Financial patience should be modeled into the pro forma. “You’re not going to turn it around in 90 days,” says Rouvelas, likening a seniors housing turnaround to a garden that takes time to cultivate and grow.
It’s also important to set realistic expectations with the capital partner. Experienced capital partners tend to be patient. It takes at least a year to grow net operating income.
Eliminating the use of staffing agencies is a good start. But a successful turnaround depends on changing behaviors, which also takes time.
Online reviews are an example. Satisfied families should be encouraged to post reviews. Bad reviews require a rapid response. “You need time for good reviews to accumulate,” says Rouvelas.
How to manage expenses
Expenses must be scrutinized, but Rouvelas is careful not to cut too quickly or too deeply. An example is food costs. A skimpy food budget can lead to resident complaints, move-outs and staff resignations.
“Understand the situation before you start making pronouncements,” says Rouvelas. He adds that the goal is to paint a picture for residents and staff that the future will be more vibrant under the new management.
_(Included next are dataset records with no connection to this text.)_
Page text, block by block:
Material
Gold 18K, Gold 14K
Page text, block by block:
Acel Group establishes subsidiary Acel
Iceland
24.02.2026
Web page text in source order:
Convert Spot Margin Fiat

Expense management is the focus of turnarounds handled by Priority Life Care based in Fort Wayne, Indiana. The company operates 44 communities, which include some joint-venture and ownership arrangements. Priority Life Care has largely focused on the affordable and middle-market private pay sector.
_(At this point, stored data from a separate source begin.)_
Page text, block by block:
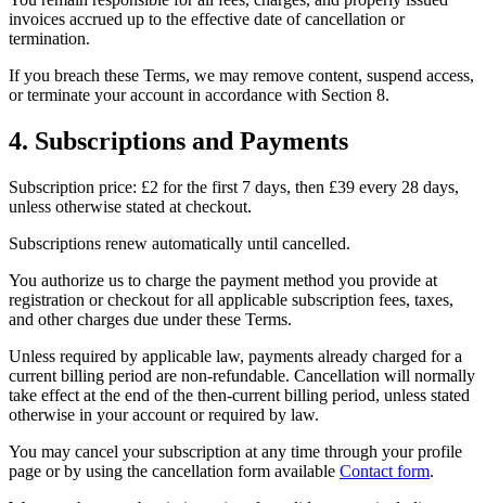
invoices accrued up to the effective date of cancellation or
termination.
If you breach these Terms, we may remove content, suspend access,
or terminate your account in accordance with Section 8.
4. Subscriptions and Payments
Subscription price: £2 for the first 7 days, then £39 every 28 days,
unless otherwise stated at checkout.
Subscriptions renew automatically until cancelled.
You authorize us to charge the payment method you provide at
registration or checkout for all applicable subscription fees, taxes,
and other charges due under these Terms.
Unless required by applicable law, payments already charged for a
current billing period are non-refundable. Cancellation will normally
take effect at the end of the then-current billing period, unless stated
otherwise in your account or required by law.
You may cancel your subscription at any time through your profile
page or by using the cancellation form available Contact form.

“Our group is good at managing communities struggling with cash flow,” says Sevy Petras, CEO and co-founder of Priority Life Care.
Financial data is collected daily. The books are closed on the first day of the month. The information is shared with the regional and building managers. That way, they know how the building performed in the last month and how much cash is available to pay outstanding bills. “It sets the tone and helps everyone stay on budget,” says Petras.
Priority Life Care retooled its corporate structure during the pandemic. In addition to regional managers, specialists in specific areas — such as clinical operations and marketing — work with the department heads to keep them on budget.
Petras emphasizes the importance of teamwork with the capital partner. It must be willing to support the turnaround financially. Needed changes are written into the management contract. “Everyone has to work together,” she says.
Operators that take on turnaround situations typically charge more for their services because the work is difficult and prolonged. The customary management fee for seniors housing is 5 percent of annual rental income, compared with 6 to 8 percent for a turnaround.
Or operators may ask for an additional fee to provide extra resources for nursing, operations and sales. The fee depends on the size of the property and how much additional support is needed, but could be as much as several hundred thousand dollars, sources say.
“The path forward requires maximizing revenues,” says HealthTrust’s Blumenthal. “I just don’t know if capital — debt or equity — has the patience to see the improved results realized.”